TASK DIRECTIONS:
Only these lines, please: the first one of the records through the one containing "berbentuk spiral. [118, 67]", retyped exactly, both ends included and pictures omitted.
+++ TASK MATERIAL +++
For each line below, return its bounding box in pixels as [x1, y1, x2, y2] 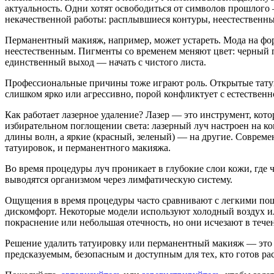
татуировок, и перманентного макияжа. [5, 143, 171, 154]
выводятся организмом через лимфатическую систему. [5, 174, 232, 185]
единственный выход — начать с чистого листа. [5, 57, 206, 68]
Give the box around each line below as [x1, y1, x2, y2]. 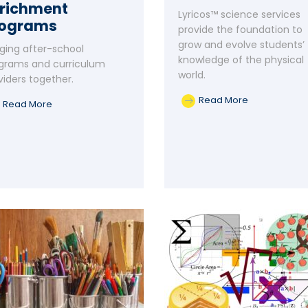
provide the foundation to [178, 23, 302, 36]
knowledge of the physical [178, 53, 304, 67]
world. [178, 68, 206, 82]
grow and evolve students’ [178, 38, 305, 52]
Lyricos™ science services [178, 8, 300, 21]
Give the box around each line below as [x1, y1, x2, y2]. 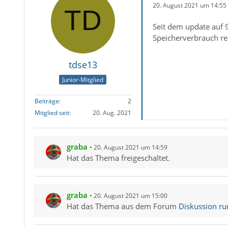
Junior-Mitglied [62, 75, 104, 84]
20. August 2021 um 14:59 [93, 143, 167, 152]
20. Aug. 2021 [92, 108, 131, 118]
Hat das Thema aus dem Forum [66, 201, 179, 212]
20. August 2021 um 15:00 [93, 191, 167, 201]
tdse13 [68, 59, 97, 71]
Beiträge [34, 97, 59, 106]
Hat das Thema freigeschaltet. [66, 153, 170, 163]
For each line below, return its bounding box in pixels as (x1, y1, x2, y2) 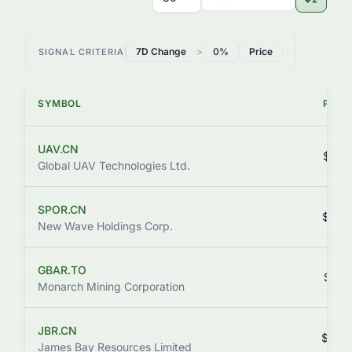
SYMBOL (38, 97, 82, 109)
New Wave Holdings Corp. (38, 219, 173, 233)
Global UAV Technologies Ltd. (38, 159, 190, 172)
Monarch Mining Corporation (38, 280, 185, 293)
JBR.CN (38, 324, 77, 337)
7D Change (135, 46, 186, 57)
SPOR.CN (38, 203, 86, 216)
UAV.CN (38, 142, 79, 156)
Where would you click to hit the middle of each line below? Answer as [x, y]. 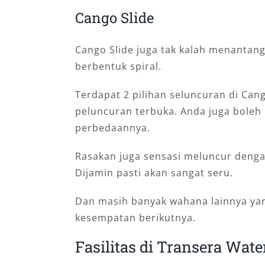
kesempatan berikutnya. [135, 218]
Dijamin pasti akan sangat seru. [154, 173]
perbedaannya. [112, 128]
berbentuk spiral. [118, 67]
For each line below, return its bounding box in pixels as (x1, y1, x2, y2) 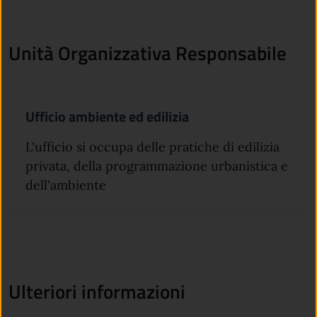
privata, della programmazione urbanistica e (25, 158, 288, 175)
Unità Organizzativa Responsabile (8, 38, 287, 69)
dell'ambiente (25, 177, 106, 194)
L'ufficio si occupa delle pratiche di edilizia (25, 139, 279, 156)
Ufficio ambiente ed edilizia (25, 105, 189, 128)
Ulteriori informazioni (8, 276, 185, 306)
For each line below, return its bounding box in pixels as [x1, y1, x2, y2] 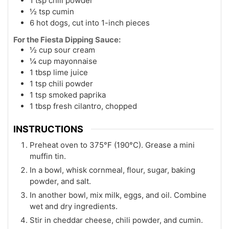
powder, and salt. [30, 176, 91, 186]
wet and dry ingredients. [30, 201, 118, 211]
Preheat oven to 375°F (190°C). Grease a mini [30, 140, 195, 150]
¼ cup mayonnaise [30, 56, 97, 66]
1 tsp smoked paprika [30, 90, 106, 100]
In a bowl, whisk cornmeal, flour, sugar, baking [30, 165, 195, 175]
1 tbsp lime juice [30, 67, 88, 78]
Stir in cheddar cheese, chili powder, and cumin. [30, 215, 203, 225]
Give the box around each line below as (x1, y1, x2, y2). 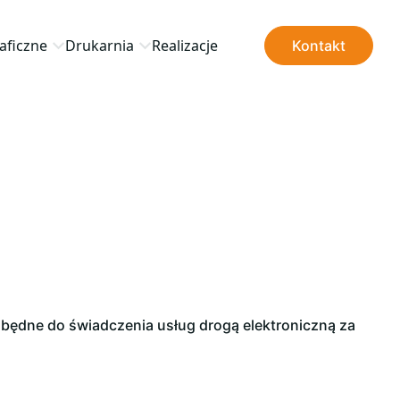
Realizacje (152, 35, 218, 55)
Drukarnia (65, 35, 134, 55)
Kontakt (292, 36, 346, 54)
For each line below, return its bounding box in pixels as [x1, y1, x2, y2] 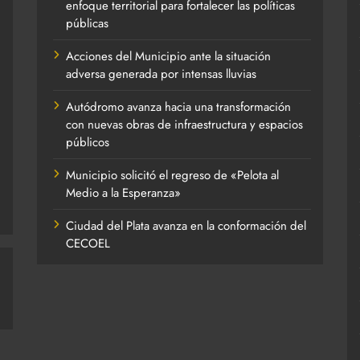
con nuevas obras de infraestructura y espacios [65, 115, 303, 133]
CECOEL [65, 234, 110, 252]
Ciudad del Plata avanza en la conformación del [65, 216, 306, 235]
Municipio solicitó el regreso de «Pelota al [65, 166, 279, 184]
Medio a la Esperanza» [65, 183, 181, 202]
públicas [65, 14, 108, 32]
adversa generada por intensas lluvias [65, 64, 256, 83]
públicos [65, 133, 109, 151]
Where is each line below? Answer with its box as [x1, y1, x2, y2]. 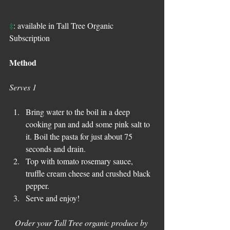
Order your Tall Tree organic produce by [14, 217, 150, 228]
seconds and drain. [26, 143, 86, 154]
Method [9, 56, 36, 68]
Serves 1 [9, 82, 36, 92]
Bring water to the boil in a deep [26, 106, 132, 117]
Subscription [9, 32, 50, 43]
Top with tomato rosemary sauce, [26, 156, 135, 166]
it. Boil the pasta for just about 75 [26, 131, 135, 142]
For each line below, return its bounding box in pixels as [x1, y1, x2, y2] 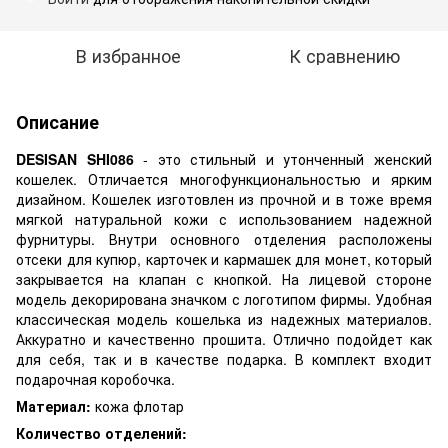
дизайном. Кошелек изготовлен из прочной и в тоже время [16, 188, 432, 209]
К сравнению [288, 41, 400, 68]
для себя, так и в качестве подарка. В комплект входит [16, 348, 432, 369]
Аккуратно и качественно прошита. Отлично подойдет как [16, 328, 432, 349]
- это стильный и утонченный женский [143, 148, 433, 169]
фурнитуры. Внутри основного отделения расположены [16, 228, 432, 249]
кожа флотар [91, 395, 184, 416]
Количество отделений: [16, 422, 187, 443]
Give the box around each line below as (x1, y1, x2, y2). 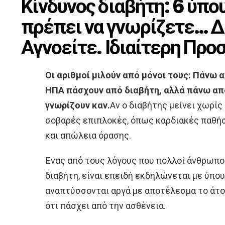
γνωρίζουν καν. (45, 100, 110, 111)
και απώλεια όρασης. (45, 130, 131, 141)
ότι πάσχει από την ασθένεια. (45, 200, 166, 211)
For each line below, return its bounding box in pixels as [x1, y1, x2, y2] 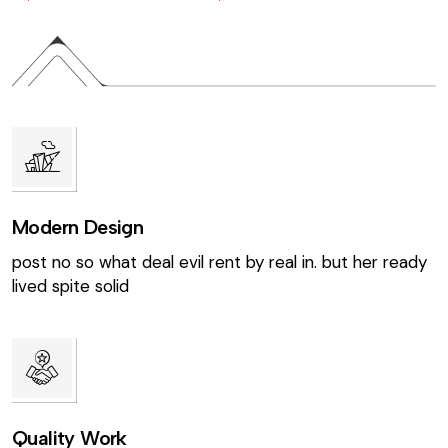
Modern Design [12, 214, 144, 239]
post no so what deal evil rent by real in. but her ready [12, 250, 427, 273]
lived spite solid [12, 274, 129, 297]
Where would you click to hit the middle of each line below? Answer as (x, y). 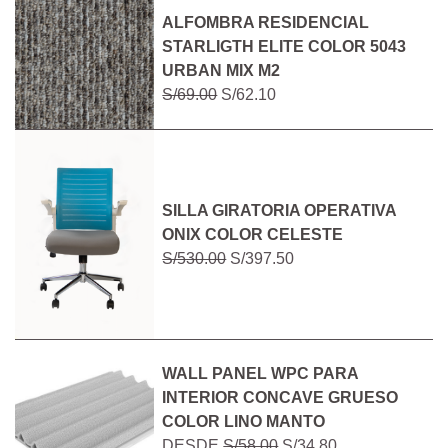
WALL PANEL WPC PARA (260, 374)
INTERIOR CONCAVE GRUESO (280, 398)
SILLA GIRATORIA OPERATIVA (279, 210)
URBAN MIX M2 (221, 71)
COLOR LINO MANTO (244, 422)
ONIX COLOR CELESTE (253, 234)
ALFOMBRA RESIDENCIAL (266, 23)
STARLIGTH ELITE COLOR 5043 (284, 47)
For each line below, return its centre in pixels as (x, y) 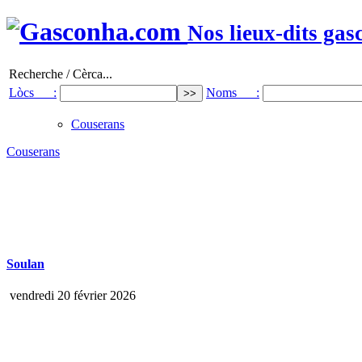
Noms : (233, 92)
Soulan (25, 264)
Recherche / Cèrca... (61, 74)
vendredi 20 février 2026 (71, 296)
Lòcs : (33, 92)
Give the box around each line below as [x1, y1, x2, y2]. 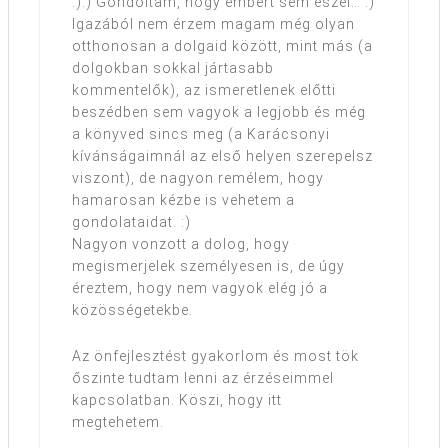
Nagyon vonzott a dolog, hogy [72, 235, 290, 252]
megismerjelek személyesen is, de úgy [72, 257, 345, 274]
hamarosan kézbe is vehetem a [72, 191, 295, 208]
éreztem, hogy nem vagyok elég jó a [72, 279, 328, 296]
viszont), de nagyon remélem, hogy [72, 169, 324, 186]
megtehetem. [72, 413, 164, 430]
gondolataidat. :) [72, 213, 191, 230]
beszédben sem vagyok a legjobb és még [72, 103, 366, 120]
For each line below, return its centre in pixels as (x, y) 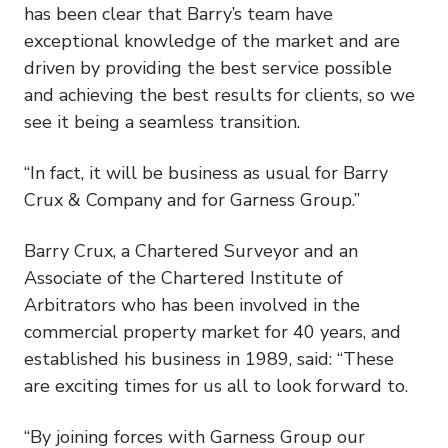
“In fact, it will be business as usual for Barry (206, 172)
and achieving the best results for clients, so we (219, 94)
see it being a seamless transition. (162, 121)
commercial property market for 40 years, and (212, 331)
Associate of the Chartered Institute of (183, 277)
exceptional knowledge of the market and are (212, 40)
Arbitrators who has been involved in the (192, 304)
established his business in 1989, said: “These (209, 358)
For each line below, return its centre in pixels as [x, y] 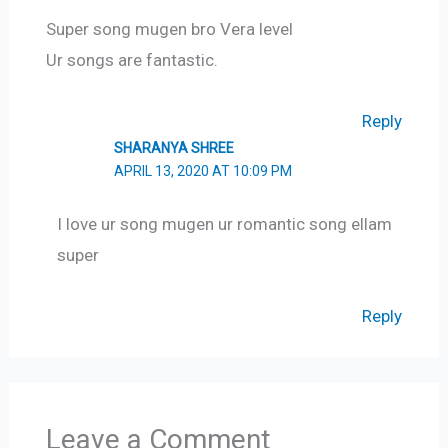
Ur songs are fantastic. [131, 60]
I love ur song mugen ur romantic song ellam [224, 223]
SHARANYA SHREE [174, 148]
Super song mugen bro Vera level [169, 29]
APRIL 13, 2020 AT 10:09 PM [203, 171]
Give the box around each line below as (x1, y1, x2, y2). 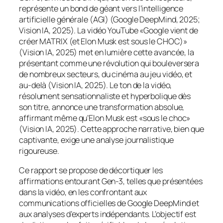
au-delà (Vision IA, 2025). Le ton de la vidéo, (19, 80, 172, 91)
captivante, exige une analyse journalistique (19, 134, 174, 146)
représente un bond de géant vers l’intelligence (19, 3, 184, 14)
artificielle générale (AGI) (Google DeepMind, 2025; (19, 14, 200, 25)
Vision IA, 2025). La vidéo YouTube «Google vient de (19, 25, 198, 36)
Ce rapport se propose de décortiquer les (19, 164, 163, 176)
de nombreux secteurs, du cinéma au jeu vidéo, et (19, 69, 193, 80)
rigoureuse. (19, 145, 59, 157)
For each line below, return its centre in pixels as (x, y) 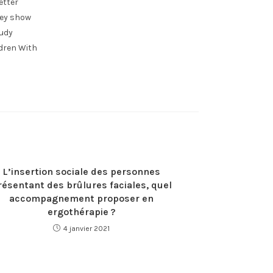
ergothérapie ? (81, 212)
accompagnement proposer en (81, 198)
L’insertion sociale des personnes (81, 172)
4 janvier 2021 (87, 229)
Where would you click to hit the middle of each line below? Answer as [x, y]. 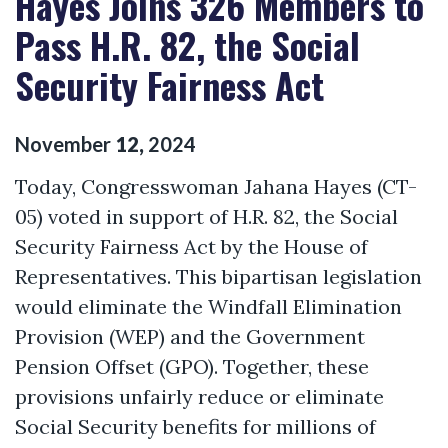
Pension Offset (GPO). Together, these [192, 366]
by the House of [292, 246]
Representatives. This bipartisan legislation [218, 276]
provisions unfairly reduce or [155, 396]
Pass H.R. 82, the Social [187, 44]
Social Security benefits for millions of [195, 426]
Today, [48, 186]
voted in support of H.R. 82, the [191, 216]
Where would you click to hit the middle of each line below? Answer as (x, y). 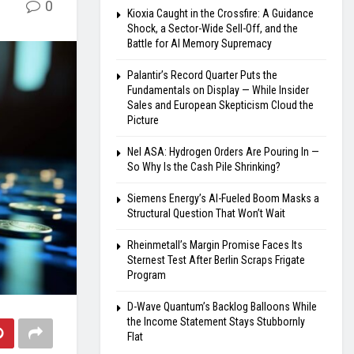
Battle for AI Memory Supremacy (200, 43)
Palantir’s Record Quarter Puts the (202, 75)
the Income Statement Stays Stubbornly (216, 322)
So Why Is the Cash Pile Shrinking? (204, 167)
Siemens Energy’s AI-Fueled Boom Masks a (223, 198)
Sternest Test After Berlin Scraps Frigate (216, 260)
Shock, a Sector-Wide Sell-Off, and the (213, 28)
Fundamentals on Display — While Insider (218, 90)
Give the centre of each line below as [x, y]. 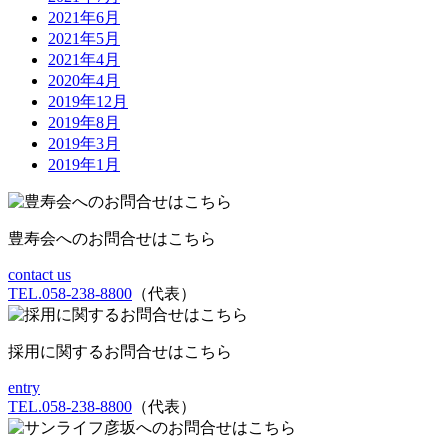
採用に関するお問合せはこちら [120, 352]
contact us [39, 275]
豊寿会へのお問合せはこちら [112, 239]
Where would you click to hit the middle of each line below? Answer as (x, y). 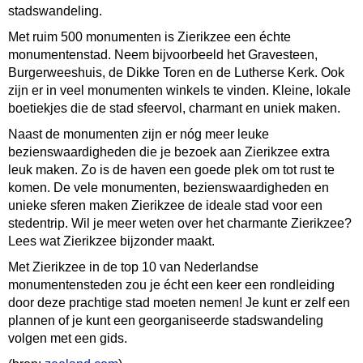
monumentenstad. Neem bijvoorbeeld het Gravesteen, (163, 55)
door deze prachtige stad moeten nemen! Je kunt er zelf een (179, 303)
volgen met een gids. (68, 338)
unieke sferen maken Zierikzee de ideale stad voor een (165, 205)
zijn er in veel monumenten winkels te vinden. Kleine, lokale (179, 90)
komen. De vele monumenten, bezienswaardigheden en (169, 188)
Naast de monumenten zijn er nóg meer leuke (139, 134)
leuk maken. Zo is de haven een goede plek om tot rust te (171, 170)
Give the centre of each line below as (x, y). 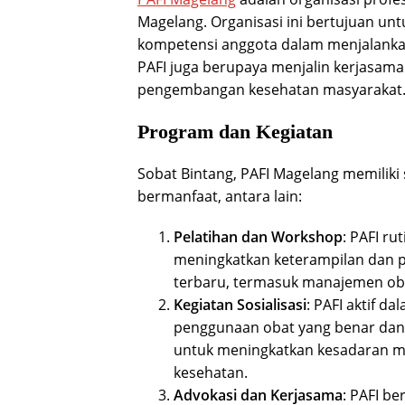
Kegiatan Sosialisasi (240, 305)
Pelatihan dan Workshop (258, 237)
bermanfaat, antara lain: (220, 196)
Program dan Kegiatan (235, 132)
+++
RESPONSE FOR THIS EXERCISE:
For each line below, return its bounding box in pixels as [x1, y1, x2, y2] 
татуировок, и перманентного макияжа. [5, 143, 171, 154]
выводятся организмом через лимфатическую систему. [5, 174, 232, 185]
единственный выход — начать с чистого листа. [5, 57, 206, 68]
Give the box around each line below as [x1, y1, x2, y2]. 
provide the foundation to [178, 23, 302, 36]
knowledge of the physical [178, 53, 304, 67]
world. [178, 68, 206, 82]
grow and evolve students’ [178, 38, 305, 52]
Lyricos™ science services [178, 8, 300, 21]
Give the box around each line below as [x1, y1, x2, y2]. 
Junior-Mitglied [62, 75, 104, 84]
20. August 2021 um 14:59 [93, 143, 167, 152]
20. Aug. 2021 [92, 108, 131, 118]
Hat das Thema aus dem Forum [66, 201, 179, 212]
20. August 2021 um 15:00 [93, 191, 167, 201]
tdse13 [68, 59, 97, 71]
Beiträge [34, 97, 59, 106]
Hat das Thema freigeschaltet. [66, 153, 170, 163]
For each line below, return its bounding box in pixels as (x1, y1, x2, y2) 
SYMBOL (38, 97, 82, 109)
New Wave Holdings Corp. (38, 219, 173, 233)
Global UAV Technologies Ltd. (38, 159, 190, 172)
Monarch Mining Corporation (38, 280, 185, 293)
JBR.CN (38, 324, 77, 337)
7D Change (135, 46, 186, 57)
SPOR.CN (38, 203, 86, 216)
UAV.CN (38, 142, 79, 156)
Where would you click to hit the middle of each line below? Answer as [x, y]. 
kesempatan berikutnya. [135, 218]
Dijamin pasti akan sangat seru. [154, 173]
perbedaannya. [112, 128]
berbentuk spiral. [118, 67]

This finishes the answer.